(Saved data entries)
------
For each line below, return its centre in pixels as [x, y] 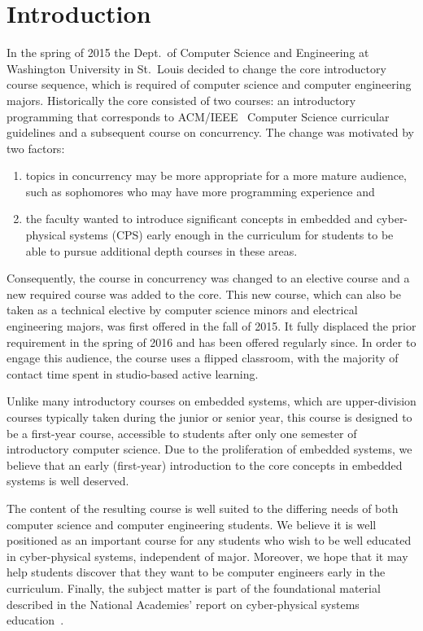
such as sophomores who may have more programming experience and [200, 191]
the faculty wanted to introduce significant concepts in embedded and [199, 219]
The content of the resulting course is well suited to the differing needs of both [203, 508]
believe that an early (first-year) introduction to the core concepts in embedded [205, 464]
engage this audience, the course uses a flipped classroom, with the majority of [203, 358]
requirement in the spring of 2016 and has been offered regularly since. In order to [211, 342]
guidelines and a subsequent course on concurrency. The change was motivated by [210, 132]
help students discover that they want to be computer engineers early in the [196, 572]
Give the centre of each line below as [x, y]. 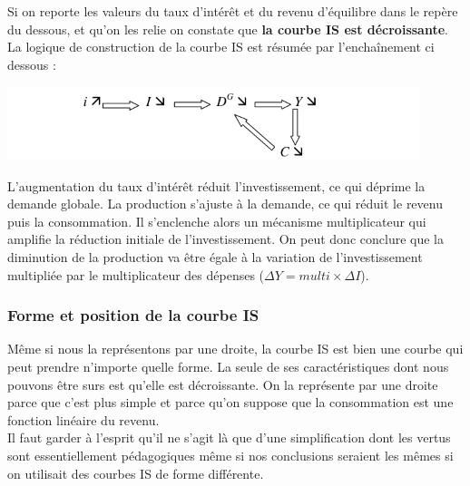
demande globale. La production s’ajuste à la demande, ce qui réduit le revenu [225, 204]
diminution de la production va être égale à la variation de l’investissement [215, 257]
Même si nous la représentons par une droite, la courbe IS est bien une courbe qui [235, 349]
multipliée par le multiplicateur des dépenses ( [136, 274]
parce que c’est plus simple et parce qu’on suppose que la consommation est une [230, 402]
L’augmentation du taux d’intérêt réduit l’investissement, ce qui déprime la [216, 185]
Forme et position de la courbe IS [133, 315]
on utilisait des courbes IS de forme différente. [136, 473]
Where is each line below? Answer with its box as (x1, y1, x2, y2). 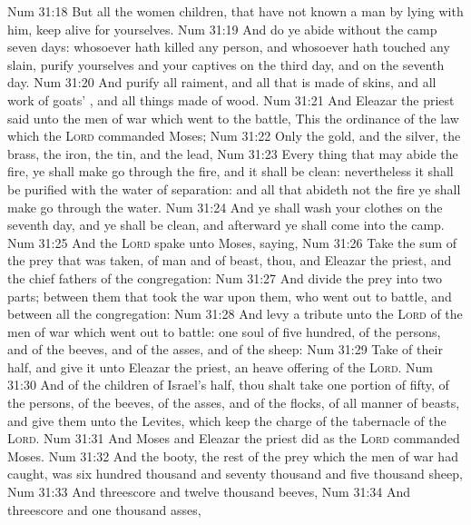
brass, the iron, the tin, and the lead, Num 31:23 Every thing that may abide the (7, 144, 458, 163)
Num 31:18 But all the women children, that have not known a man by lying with (7, 2, 464, 20)
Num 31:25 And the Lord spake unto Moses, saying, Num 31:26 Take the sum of (7, 233, 457, 252)
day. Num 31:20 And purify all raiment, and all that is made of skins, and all (7, 73, 437, 92)
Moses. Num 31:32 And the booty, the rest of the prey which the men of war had (7, 446, 458, 465)
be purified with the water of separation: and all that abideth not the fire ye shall (7, 179, 461, 198)
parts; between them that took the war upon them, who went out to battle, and (7, 286, 452, 305)
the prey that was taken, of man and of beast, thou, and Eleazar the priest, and (7, 251, 452, 270)
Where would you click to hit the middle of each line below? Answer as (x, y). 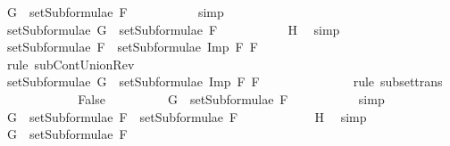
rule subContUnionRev (71, 64)
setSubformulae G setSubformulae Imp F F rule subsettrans (225, 81)
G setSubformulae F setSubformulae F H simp (187, 116)
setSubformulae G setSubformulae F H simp (173, 29)
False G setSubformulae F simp (231, 98)
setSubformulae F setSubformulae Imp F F (132, 47)
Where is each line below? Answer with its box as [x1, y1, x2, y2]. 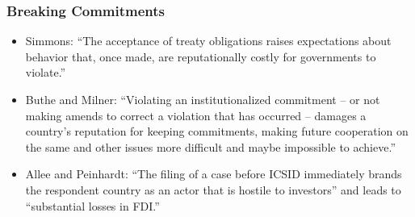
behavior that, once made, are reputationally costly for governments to [25, 48, 376, 65]
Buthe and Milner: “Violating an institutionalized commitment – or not [25, 91, 380, 107]
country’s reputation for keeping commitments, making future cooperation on [25, 123, 409, 140]
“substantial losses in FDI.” [25, 197, 160, 214]
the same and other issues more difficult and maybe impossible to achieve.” [25, 138, 396, 155]
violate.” [25, 64, 66, 81]
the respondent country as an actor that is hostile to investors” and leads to [25, 181, 401, 198]
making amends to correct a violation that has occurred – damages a [25, 106, 367, 123]
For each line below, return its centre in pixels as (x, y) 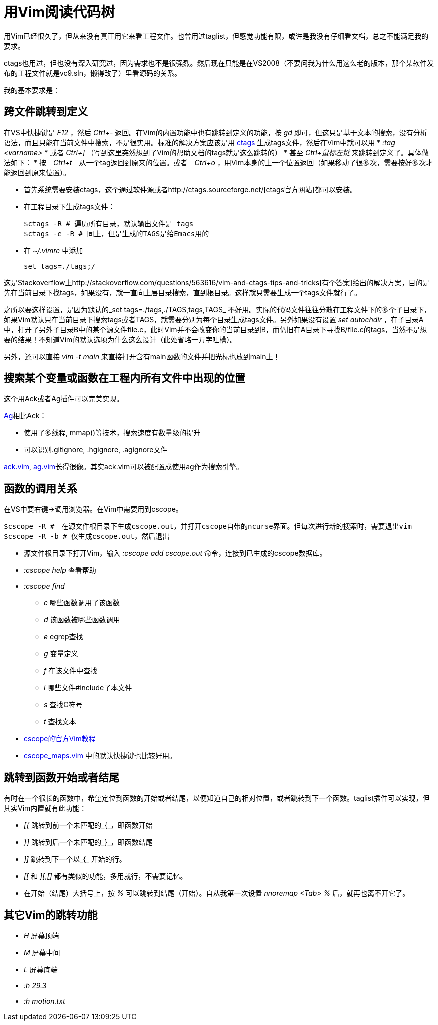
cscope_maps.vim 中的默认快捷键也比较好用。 (100, 756)
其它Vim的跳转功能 (51, 915)
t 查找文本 (60, 722)
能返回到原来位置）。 (37, 172)
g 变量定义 (61, 654)
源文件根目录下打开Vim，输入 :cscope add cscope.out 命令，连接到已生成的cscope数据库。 (175, 553)
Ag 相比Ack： (25, 416)
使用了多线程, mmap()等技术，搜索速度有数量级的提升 (112, 433)
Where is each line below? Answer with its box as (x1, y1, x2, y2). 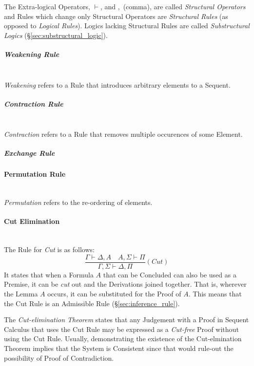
------
TASK PROMPT:
The result should be an exact copy of only the lines above from the one that holds "help students discover" through the one that holds "Num 31:25 And", both ends included, without pictures.

OUTPUT:
help students discover that they want to be computer engineers early in the [196, 572]
Give the centre of each line below as [x, y]. 
demande globale. La production s’ajuste à la demande, ce qui réduit le revenu [225, 204]
diminution de la production va être égale à la variation de l’investissement [215, 257]
Même si nous la représentons par une droite, la courbe IS est bien une courbe qui [235, 349]
multipliée par le multiplicateur des dépenses ( [136, 274]
parce que c’est plus simple et parce qu’on suppose que la consommation est une [230, 402]
L’augmentation du taux d’intérêt réduit l’investissement, ce qui déprime la [216, 185]
Forme et position de la courbe IS [133, 315]
on utilisait des courbes IS de forme différente. [136, 473]
Where is each line below? Answer with its box as (x1, y1, x2, y2). 
brass, the iron, the tin, and the lead, Num 31:23 Every thing that may abide the (7, 144, 458, 163)
Num 31:18 But all the women children, that have not known a man by lying with (7, 2, 464, 20)
Num 31:25 And the Lord spake unto Moses, saying, Num 31:26 Take the sum of (7, 233, 457, 252)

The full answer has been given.